Manual processing is useful when you need:

  • Fine-grained control over job execution
  • Custom job routing or filtering
  • Integration with external systems that control processing flow
  • Rate limiting at the application level
  • Processing jobs in batches

Basic Usage

Creating a Worker for Manual Processing

Create a worker without automatic processing by setting autorun: false:

{:ok, worker} = BullMQ.Worker.start_link(
  queue: "my-queue",
  connection: :redis,
  processor: nil,  # No processor needed for manual processing
  autorun: false,  # Don't start automatic job fetching
  lock_duration: 30_000  # Lock duration for fetched jobs
)

# Start the stalled job checker (recommended)
:ok = BullMQ.Worker.start_stalled_check_timer(worker)

Fetching and Processing Jobs

alias BullMQ.{Job, Worker}

# Generate a unique token for this fetch operation
token = UUID.uuid4()

# Fetch the next job
case Worker.get_next_job(worker, token) do
  {:ok, nil} ->
    # No job available
    :ok

  {:ok, job} ->
    # Process the job
    case process_job(job) do
      {:ok, result} ->
        # Mark job as completed
        Job.move_to_completed(job, result, token)

      {:error, reason} ->
        # Mark job as failed
        Job.move_to_failed(job, reason, token)
    end
end

API Reference

Worker Functions

Worker.get_next_job/3

Fetches the next available job from the queue.

@spec get_next_job(worker, token, opts) :: {:ok, Job.t() | nil} | {:error, term()}

Parameters:

  • worker - The worker process
  • token - A unique string representing ownership of the job lock
  • opts - Options:
    • :block - If true (default), uses BZPOPMIN to efficiently wait for a job. If false, returns immediately with nil if no job available.
    • :timeout - Timeout in seconds for blocking wait (default: 5). Only used when block: true. After timeout, returns {:ok, nil}.

Returns:

  • {:ok, job} - A job was fetched successfully
  • {:ok, nil} - No job available (timeout or block: false) or worker is paused/closing
  • {:error, reason} - An error occurred

Blocking Behavior:

When block: true (the default), this function uses Redis's BZPOPMIN command to efficiently wait for jobs without polling.

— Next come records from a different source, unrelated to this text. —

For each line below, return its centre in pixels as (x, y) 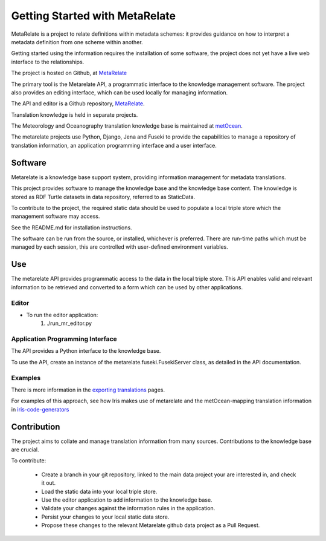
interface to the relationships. (48, 62)
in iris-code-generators (40, 409)
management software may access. (56, 216)
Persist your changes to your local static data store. (105, 517)
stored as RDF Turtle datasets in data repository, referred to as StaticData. (103, 197)
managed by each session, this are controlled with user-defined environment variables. (120, 247)
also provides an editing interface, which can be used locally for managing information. (120, 92)
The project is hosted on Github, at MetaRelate (69, 73)
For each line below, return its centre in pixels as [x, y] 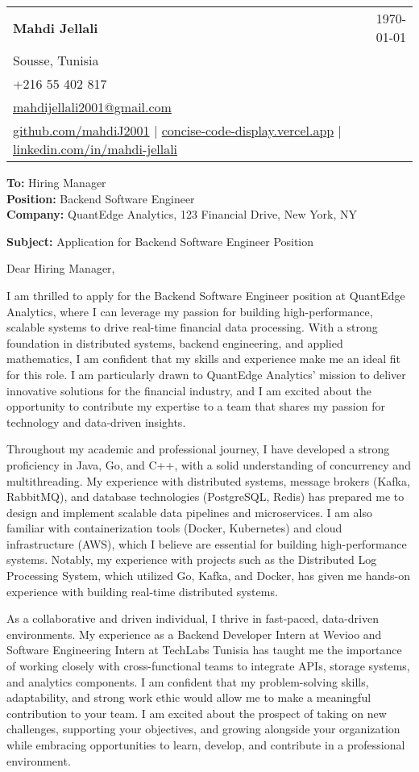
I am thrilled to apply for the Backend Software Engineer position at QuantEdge [206, 295]
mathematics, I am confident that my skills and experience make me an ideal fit [204, 359]
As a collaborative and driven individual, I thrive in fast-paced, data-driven [193, 618]
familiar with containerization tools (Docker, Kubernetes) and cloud [174, 528]
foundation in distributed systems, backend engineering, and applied [175, 342]
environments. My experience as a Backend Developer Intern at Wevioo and [194, 634]
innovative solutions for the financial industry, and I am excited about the [189, 390]
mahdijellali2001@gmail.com [92, 107]
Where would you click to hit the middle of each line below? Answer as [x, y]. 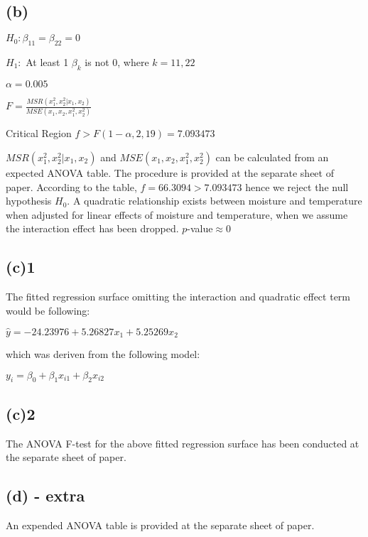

This is the same mechanism used by Node.js BullMQ:

  1. First tries to fetch a job immediately
  2. If no job is available, waits using BZPOPMIN on the marker key
  3. When a job becomes available (marker is set), fetches and returns it
  4. If timeout is reached, returns {:ok, nil}

This approach is more efficient than polling because:

  • No CPU cycles wasted on empty polls
  • Immediate response when a job arrives
  • Minimal Redis traffic

Worker.start_stalled_check_timer/1

Starts the stalled job checker. This is important for detecting jobs whose locks have expired.

:ok = Worker.start_stalled_check_timer(worker)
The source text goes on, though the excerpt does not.